When I was living in Des Moines, Iowa (specifying the state is hardly necessary) ten years ago, I found it a terribly lonely place. I had gone there on the suggestion and encouragement of an Army buddy, but when he left town a year later, I found myself alone without family and friends. Why or how I wound up staying there for nearly four more years is one of life's mysteries that isn't worth going into.

For most of my time in Des Moines I lived in a one-room apartment downtown on Cherry Street, in a renovated building that once housed the National Biscuit Company, overlooking the vast expanse of parking lots on the city's south side.

I worked for a private security company in the skywalks - elevated sidewalks that connected nearly all the downtown hotels, the convention centers, and the parking ramps. Since I worked graveyard shifts, I was alone for most of the time, patrolling the close to five miles of skywalks, chasing out the occasional drunks and homeless people, taking my breaks in deserted food courts, and gazing out over the sleeping buildings from the roofs of the parking ramps. The pay was ok, for doing little more than staying awake, forty hours a week.

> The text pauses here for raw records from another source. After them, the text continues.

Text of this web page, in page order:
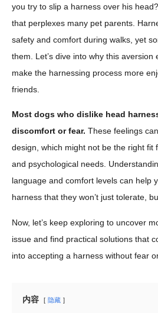
you try to slip a harness over his
that perplexes many pet parents.
safety and comfort during walks, yet
them. Let’s dive into why this aversion
make the harnessing process more
friends.
Most dogs who dislike head
discomfort or fear. These feelings
design, which might not be the right fit
and psychological needs.
language and comfort levels can help
harness that they won’t just tolerate,
Now, let’s keep exploring to uncover
issue and find practical solutions that
into accepting a harness without fear
内容 隐藏
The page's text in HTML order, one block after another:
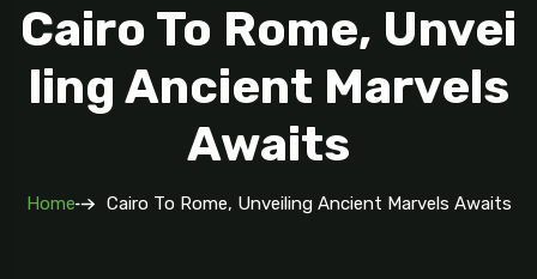
Cairo To Rome, Unvei
Ling Ancient Marvels
Awaits
Home Cairo To Rome, Unveiling Ancient Marvels Awaits

On Fridays and Saturday nights, the town's young people, the ones who hadn't yet managed to escape to Chicago or Omaha or Minneapolis, drove their cars around the downtown one-way streets, a time-honored activity known as "looping the loop." From where I stood, looking down on it from six or eight storeys above, I thought it was a vision of hell, driving in circles for hours on end in a city with a forgotten past and a displaced future.

On some particularly dead nights, the words of Robert Frost's poem "Acquainted With the Night" would sneak up on me, stepping as I stepped, breathing out as I breathed in:


I have been one acquainted with the night.
I have walked out in rain -- and back in rain.
I have outwalked the furthest city light.

I have looked down the saddest city lane.
I have passed by the watchman on his beat
And dropped my eyes, unwilling to explain.

I have stood still and stopped the sound of feet
When far away an interrupted cry
Came over houses from another street,

But not to call me back or say good-bye;
And further still at an unearthly height,
A luminary clock against the sky

Proclaimed the time was neither wrong nor right.
I have been one acquainted with the night.


I was the watchman on his beat.
My favorite mornings were Sundays, when the streets remained as deserted by day as they had been by night, when the sun glinted off the windows of the empty buildings as I walked the four or five blocks home. I had been familiar with Aaron Copland's tone poem, Quiet City for decades, but the still morning cityscape of Des Moines evoked it for me beautifully.